First we will edit this file:
cd hx711py sudo nano example.py
We are looking for the line in which the reference unit is set and comment it out with a hashtag sign, so that the line looks as follows:
Save it with CTRL+O and exit with CTRL+X. This reference unit is the divisor, but we must first find it out in the next step. Meanwhile you can run the example (abort with CTRL+C). The values should appear in the range 0 to 200, but this is not important at this point.
sudo python example.py
First Test of our Raspberry Pi Scale
The correct calibration of the weight sensor and the Raspberry Pi balance is crucial. For this we need a comparison object whose weight we know. For example, I have taken two packs of rice (1kg each), since it is recommended to choose an average value of the maximum (my load cell could be used up to 5 kilograms). Place it on the scale and run it again with
sudo python example.py. The displayed values can be positive as well as negative. In my case were displayed at 2kg (= 2000 gramm) values around -882000. My reference value is thus
-882000 ÷ 2000 = -441.
We then edit the sample file in the same way as above descirbed, remove the comment hashtag and enter this value accordingly. My line now looks as follows:
After saving and starting the file, the weights should now be displayed as shown in the following video. Since I had the problem that sometimes values below 0 slipped and this should not be possible, I have extended the line, in which the value is read out. This displays no longer negative weights.
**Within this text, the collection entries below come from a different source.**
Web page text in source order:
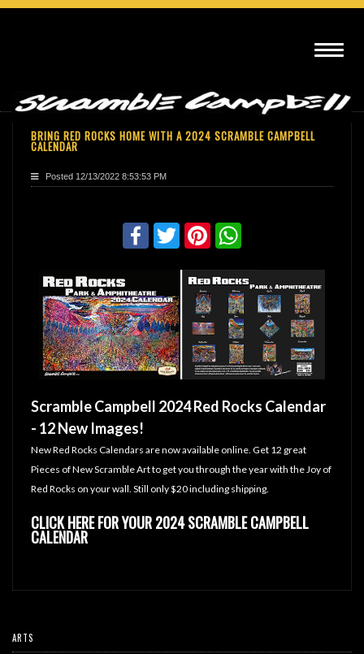
BRING RED ROCKS HOME WITH A 2024 SCRAMBLE CAMPBELL
CALENDAR
Posted 12/13/2022 8:53:53 PM
FacebookTwitter Pinterest
Scramble Campbell 2024 Red Rocks Calendar
- 12 New Images!
New Red Rocks Calendars are now available online. Get 12 great
Pieces of New Scramble Art to get you through the year with the Joy of
Red Rocks on your wall. Still only $20 including shipping.
CLICK HERE FOR YOUR 2024 SCRAMBLE CAMPBELL
CALENDAR
ARTS

val = max(0, int(hx.get_weight(5)))
In my tests I took a load cell with up to 5kg and calibrated with 2kg. As seen in the video, the measurement is astonishingly accurate. It is important, however, to ensure that the mounted plate does not bend too much (especially the floor plate must be fixed). However, you should be aware that the values outside the range (e.g. above 5kg) will no longer be accurate – a different load cell with its own calibration is required.
How to show text on a LCD display, I have described in this tutorial and in the video also used.